Thanks. There is an off-by-one bug in that code. In case others find this thread and want to patch this in, this is the fixed version:

void QS_endRec_(void) {
    . . .
    // overrun over the old data?
    if (QS_priv_.used > end) {
        QS_priv_.used = end;   // the whole buffer is used
        for (;;) {
            uint8_t discarded_b = buf[head];
            ++head;
            if (head == end) {
                head = 0U;
            }
            --QS_priv_.used;
            if (discarded_b == QS_FRAME) {
                break;
            }
        }
        QS_priv_.tail = head;  // shift the tail to start of oldest record
    }
}

[quantum-leaps]

Hi Sven,
It seems to me that the real issue is filtering out this high-bandwidth QS trace record. If this is your own application-specific trace record with the record-ID, say, MY_RECORD, you can apply the QS global filter: QS_GLB_FILTER(-MY_RECORD) (please note the minus sign). If this is a pre-defined trace record, say, QS_QF_TICK, you filter it out: QS_GLB_FILTER(-QS_QF_TICK) (again, please note the minus sign). This is actually demonstrated in the DPP example.

But maybe your situation is a bit more subtle than that. Please provide more details if this crude solution does not address your situation.

Finally, regarding the proposed "fix" to the QS_endRec_() function, how about this version:

void QS_endRec_(void) {
    . . .
    // overrun over the old data?
    if (QS_priv_.used > end) {
        QS_priv_.used = end;   // the whole buffer is used
        do {
            b = buf[head];
            ++head;
            if (head == end) {
                head = 0U;
            }
            --QS_priv_.used;
        } while (b != QS_FRAME)
        QS_priv_.tail = head;  // shift the tail to the old data
    }
}

--MMS

[mikael-s-persson]

But maybe your situation is a bit more subtle than that. Please provide more details if this crude solution does not address your situation.

In a DMA interrupt (from ADC sampling at 1kHz), I post an event like this:

        ADCRXEvt *adc_ce = Q_NEW(ADCRXEvt, ADC_RX_READY_SIG);
        ...
        QACTIVE_POST(AO_SensorAggregator, &adc_ce->super, &l_dmaISR);

And essentially, what I need is something like QS_LOC_FILTER(-ADC_RX_READY_SIG) that would remove any traces directly resulting from that signal/event.

[quantum-leaps]

...what I need is something like QS_LOC_FILTER(-ADC_RX_READY_SIG)

Unfortunately, filtering by event signal is not possible because the signal space is too vast (it could be 32 bits).

You could filter out everything related to your AO_SensorAggregator AO. You can do this by: QS_LOC_FILTER(-AO_SensorAggregator->prio).

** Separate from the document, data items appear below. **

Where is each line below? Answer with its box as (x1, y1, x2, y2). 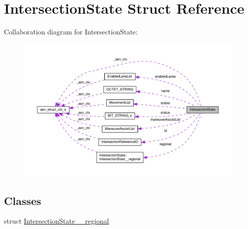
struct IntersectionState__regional (4, 216, 109, 226)
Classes (4, 193, 41, 208)
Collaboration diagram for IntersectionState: (4, 27, 138, 37)
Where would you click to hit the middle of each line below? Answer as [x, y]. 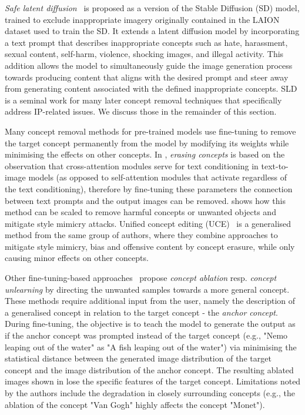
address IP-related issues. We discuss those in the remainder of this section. [141, 111]
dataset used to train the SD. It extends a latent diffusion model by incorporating [152, 31]
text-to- [275, 165]
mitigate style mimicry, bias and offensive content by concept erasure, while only [150, 246]
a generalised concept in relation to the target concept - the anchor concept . [141, 312]
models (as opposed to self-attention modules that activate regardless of [158, 177]
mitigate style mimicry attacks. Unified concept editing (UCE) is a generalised [148, 223]
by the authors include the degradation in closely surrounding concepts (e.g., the [150, 393]
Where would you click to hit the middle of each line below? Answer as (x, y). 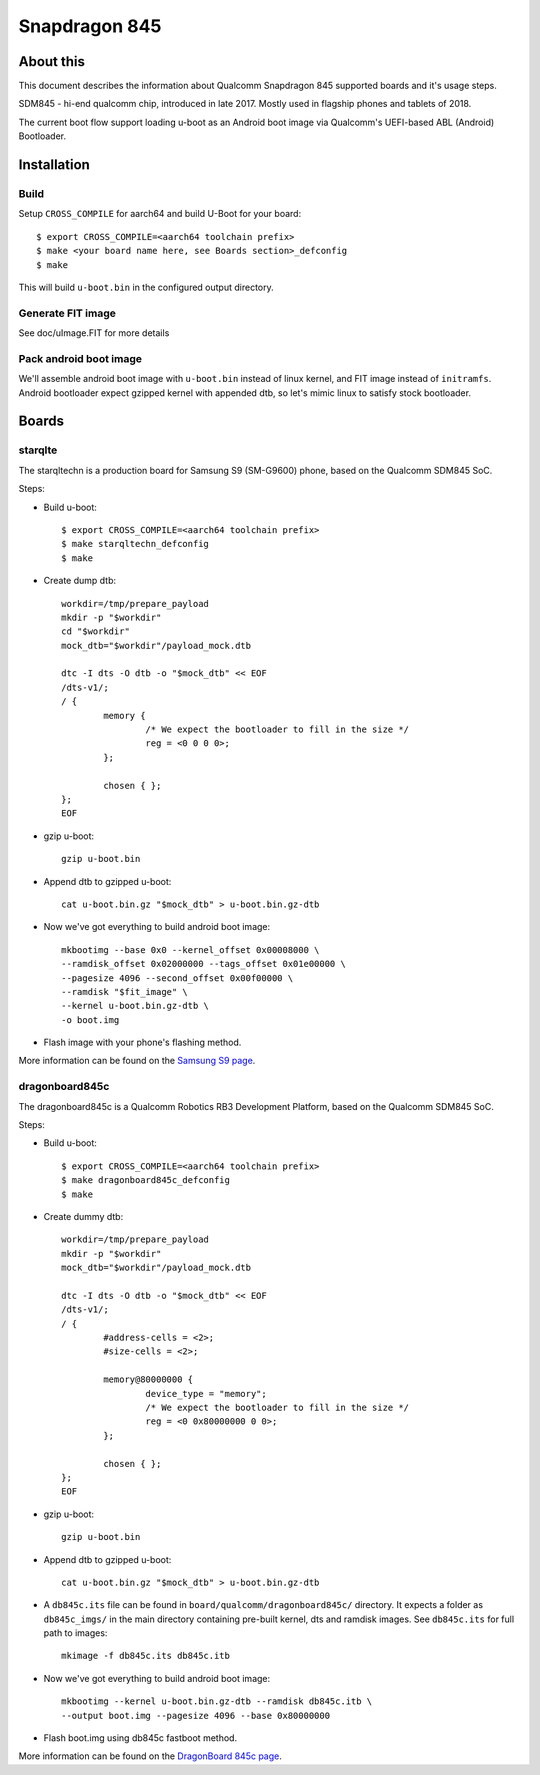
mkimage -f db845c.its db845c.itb (145, 1656)
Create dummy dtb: (83, 1216)
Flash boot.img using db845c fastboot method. (140, 1738)
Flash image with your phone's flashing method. (142, 1042)
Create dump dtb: (80, 581)
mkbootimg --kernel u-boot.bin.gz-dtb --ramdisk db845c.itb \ (217, 1701)
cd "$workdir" (95, 631)
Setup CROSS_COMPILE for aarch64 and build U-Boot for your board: (160, 214)
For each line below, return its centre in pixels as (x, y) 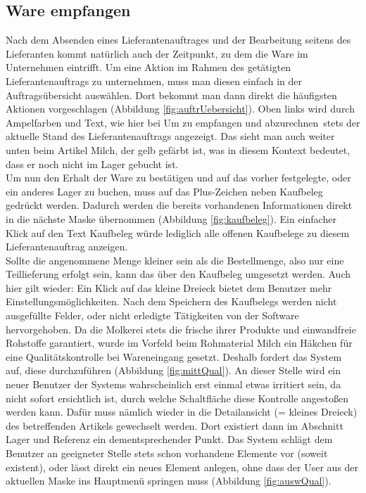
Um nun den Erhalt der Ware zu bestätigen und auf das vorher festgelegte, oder (178, 178)
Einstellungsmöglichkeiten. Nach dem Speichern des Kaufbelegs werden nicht (171, 301)
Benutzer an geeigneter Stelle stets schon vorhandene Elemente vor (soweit (167, 453)
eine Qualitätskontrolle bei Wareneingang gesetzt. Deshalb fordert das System (174, 356)
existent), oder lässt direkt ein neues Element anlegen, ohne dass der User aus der (182, 467)
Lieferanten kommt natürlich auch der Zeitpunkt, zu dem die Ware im (157, 53)
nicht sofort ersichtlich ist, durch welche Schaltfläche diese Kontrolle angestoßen (177, 398)
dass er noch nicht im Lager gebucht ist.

In case you also trace the Q_NEW() allocations, you'd need to suppress them as well. If your ADCRXEvt is allocated from a dedicated pool (i.e., the pool serves only these events), you could suppress the pre-defined record QS_QF_NEW only for that event pool by: QS_LOC_FILTER(-(QS_EP_ID + <pool-id>)).

Finally, a quick question: does the DMA need to post so frequently? I mean, DMA can collect ADC data into a buffer (event) and interrupt only when the buffer is full.

--MMS

[mikael-s-persson]

Yeah, that's pretty much the conclusion I had reached as far as filtering. And yes, we are going to improve our DMA collection to something more reasonably tuned for our needs.